WORK REQUIRED → For the entries below, print exactly the lines between the line holding "Trajectory Design Casing" and the line holding "Creating a client", inclusive, and nothing else.

*** Opening DATASET RECORDS ***

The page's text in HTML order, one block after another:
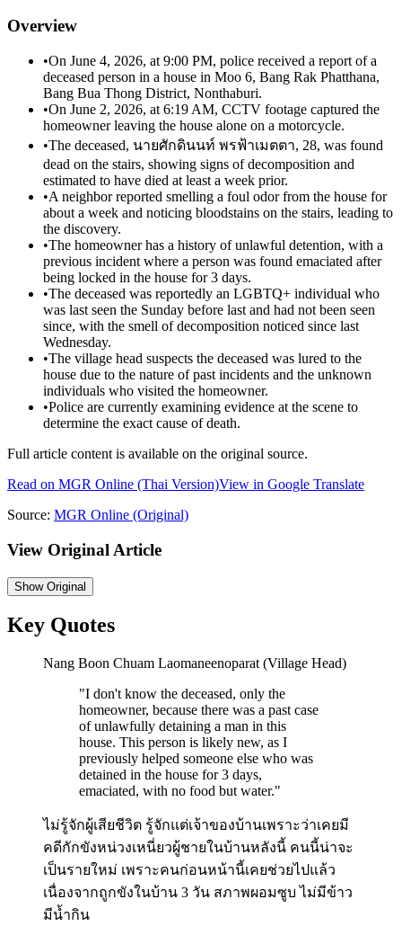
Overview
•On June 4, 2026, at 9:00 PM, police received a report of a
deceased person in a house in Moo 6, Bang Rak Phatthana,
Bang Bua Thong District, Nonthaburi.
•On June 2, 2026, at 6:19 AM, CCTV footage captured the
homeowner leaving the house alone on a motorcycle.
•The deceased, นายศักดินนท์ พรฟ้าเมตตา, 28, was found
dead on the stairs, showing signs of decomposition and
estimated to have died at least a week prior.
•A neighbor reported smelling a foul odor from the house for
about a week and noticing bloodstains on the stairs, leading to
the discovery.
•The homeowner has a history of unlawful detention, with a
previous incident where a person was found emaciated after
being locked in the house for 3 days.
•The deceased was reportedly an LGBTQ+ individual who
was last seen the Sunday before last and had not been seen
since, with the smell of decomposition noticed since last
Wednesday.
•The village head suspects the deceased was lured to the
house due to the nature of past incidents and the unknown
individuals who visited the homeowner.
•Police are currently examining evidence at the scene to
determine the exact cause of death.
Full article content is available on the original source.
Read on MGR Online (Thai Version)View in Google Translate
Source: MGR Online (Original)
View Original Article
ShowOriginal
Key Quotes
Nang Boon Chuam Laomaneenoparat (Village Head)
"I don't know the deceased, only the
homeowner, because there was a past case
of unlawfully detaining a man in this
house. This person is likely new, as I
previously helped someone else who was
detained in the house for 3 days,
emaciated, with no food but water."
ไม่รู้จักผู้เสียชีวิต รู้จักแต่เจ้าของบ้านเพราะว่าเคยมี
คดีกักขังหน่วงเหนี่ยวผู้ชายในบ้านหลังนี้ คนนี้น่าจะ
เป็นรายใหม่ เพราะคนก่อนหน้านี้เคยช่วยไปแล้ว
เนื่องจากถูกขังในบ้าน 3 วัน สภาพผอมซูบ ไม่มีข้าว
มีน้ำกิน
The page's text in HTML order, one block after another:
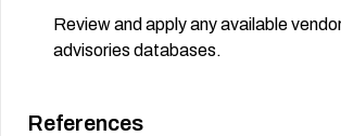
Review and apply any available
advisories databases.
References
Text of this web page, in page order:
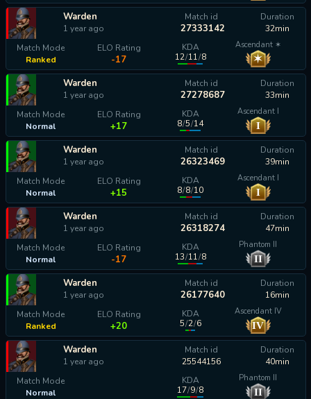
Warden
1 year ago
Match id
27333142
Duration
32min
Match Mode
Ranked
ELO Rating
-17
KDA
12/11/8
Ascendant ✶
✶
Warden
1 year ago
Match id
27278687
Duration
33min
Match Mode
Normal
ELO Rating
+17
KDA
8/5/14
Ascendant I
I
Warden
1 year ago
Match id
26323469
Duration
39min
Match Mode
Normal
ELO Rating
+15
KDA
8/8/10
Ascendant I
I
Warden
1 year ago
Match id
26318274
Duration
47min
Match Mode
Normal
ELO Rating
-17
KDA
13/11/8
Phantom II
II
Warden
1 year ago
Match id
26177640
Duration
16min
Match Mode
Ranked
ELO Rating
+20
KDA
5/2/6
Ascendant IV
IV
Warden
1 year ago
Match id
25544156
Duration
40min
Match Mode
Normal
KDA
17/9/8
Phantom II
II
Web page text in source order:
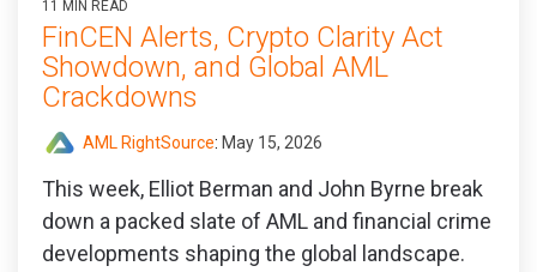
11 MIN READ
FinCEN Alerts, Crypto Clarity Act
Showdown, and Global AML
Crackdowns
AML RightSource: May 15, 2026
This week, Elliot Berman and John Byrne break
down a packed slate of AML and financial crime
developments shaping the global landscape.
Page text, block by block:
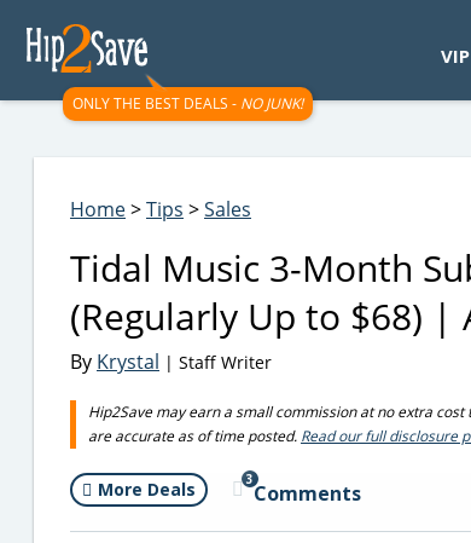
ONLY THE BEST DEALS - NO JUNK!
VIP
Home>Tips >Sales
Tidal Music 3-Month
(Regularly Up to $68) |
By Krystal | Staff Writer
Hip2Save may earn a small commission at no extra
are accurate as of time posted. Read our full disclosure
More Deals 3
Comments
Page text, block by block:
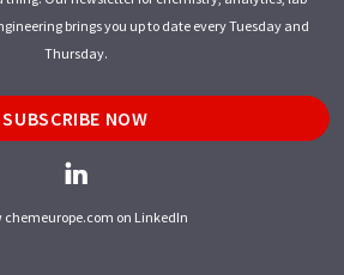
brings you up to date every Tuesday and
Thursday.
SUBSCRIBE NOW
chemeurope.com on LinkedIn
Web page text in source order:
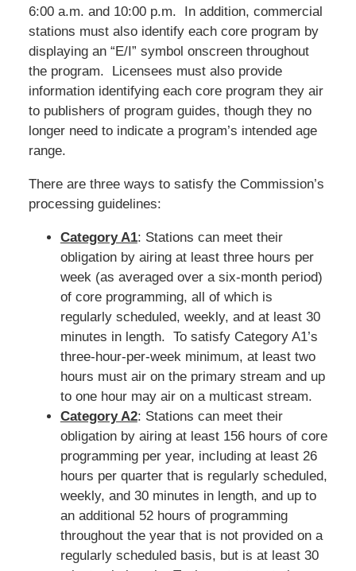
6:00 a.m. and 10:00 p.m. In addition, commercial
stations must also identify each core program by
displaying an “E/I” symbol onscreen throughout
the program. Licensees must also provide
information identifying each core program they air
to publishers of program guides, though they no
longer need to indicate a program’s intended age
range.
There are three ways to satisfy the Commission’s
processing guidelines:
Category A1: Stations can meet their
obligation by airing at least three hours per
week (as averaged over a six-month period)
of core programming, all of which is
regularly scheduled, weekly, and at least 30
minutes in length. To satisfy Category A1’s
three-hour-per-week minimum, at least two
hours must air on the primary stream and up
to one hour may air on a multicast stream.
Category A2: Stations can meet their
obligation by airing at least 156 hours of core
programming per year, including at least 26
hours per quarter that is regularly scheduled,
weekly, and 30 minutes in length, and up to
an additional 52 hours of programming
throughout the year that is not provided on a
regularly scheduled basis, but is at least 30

*** Closing DATASET RECORDS ***
*** Opening DATASET RECORDS ***

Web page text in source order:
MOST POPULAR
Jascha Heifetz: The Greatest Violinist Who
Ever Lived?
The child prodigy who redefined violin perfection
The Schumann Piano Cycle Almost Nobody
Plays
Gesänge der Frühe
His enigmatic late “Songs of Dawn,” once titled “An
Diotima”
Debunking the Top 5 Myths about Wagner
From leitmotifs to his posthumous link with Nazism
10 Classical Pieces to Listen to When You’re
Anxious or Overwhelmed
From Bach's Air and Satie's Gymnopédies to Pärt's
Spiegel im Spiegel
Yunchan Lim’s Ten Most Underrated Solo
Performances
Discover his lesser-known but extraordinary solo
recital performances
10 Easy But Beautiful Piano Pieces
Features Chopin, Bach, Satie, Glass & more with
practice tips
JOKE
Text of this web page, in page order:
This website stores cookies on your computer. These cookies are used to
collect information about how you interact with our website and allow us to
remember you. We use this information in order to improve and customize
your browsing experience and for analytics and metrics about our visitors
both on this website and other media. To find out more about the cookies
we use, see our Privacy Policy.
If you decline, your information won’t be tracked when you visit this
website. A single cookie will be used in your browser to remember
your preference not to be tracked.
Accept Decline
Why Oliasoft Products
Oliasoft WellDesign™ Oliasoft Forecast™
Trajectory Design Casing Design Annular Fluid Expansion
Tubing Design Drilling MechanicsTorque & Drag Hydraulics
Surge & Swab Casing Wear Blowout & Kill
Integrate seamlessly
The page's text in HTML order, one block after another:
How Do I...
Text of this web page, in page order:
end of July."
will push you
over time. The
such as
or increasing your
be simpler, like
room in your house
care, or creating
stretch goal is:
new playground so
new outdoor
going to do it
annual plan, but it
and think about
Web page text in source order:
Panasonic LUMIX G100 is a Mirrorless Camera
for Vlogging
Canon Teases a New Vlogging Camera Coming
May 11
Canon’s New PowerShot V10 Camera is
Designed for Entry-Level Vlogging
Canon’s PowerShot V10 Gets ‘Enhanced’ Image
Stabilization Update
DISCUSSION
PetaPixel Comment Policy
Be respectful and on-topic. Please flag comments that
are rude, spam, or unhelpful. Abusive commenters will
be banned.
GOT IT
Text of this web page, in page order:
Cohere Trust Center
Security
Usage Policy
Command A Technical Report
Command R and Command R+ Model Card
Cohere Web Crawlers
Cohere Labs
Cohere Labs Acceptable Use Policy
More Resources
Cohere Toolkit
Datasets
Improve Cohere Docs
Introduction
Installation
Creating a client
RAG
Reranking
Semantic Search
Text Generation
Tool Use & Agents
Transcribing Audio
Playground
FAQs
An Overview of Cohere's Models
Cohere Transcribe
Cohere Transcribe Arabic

*** Closing DATASET RECORDS ***

FINISHED EXERCISE →
Trajectory Design Casing Design Annular Fluid Expansion
Tubing Design Drilling MechanicsTorque & Drag Hydraulics
Surge & Swab Casing Wear Blowout & Kill
Integrate seamlessly
The page's text in HTML order, one block after another:
How Do I...
Text of this web page, in page order:
end of July."
will push you
over time. The
such as
or increasing your
be simpler, like
room in your house
care, or creating
stretch goal is:
new playground so
new outdoor
going to do it
annual plan, but it
and think about
Web page text in source order:
Panasonic LUMIX G100 is a Mirrorless Camera
for Vlogging
Canon Teases a New Vlogging Camera Coming
May 11
Canon’s New PowerShot V10 Camera is
Designed for Entry-Level Vlogging
Canon’s PowerShot V10 Gets ‘Enhanced’ Image
Stabilization Update
DISCUSSION
PetaPixel Comment Policy
Be respectful and on-topic. Please flag comments that
are rude, spam, or unhelpful. Abusive commenters will
be banned.
GOT IT
Text of this web page, in page order:
Cohere Trust Center
Security
Usage Policy
Command A Technical Report
Command R and Command R+ Model Card
Cohere Web Crawlers
Cohere Labs
Cohere Labs Acceptable Use Policy
More Resources
Cohere Toolkit
Datasets
Improve Cohere Docs
Introduction
Installation
Creating a client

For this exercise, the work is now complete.